Today, grenhopp is a gymnastic movement in the Swedish Gymnastics Federation and SISU materials.

==Mellanhopp==
Mellanhopp is a jump over a gymnastic apparatus aided by a take off from the apparatus itself. Mellanhopp was mentioned in the 1866 work Tabeller by Hjalmar Ling, but possibly used earlier than that. As a gymnastic movement, it may be performed on any suitable apparatus.

In competition, the mellanhopp is done over a 135 cm pommel horse.

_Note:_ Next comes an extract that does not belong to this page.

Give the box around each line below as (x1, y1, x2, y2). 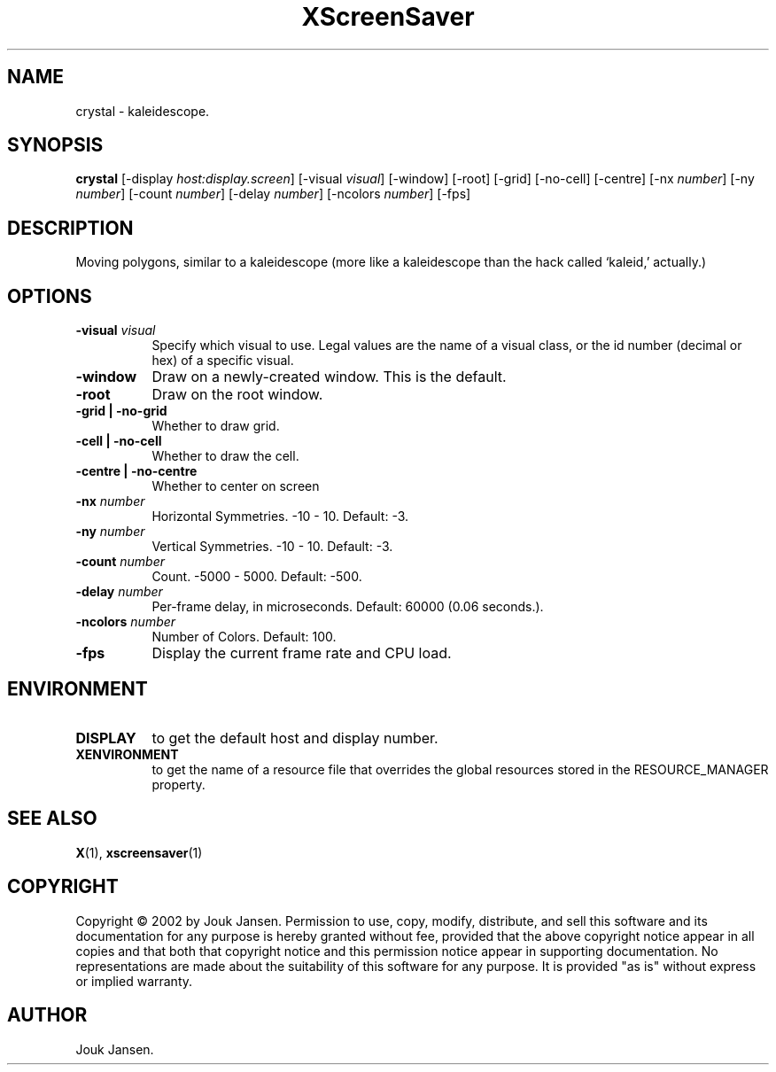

The runway is of free length and the jumper takes off with both feet about 2 m from the horse, usually with one toe around one foot length in front of the other. On approaching the horse, they further take off from the beginning of the horse to pass it with feet directly underneath them and land on the other side. The landing is on free ground or on a mat.

The length of a jump is counted from the center line of the horse to the closest point where any part of the body has met the floor. As in long jump, each competitor has a set number of attempts.

Today, mellanhopp is a gymnastic movement in the Swedish Gymnastics Federation and SISU materials.

==Competitions==
Grenhopp made its championship debut at the inaugural 1896 Swedish Athletics Championships and mellanhopp became a championship event in 1913. From 1913 until 1935, the two events were contested at the Swedish Indoor Jumps Championships together with the standing high jump and standing long jump events. The events where then dropped by the Swedish Athletics Association but taken up by the Swedish Gymnastics Federation, who organised Swedish championships from 1939 to 1948.

For grenhopp, the first noted Swedish record was 2.29 m by Theodor Andersson, GAIS, set in 1899. By the end of the Swedish Athletics Association governance, the Swedish record in grenhopp was 2.50 m by Leif Dahlgren, IFK Malmö, set in 1931.

The first noted Swedish record in mellanhopp was 3.89 m by Carl Silfverstrand, Djurgårdens IF, set in 1907. By the end of the Swedish Athletics Association governance, the Swedish record was 4.78 m by Wiking Sjöström, IFK Malmö, set in 1934.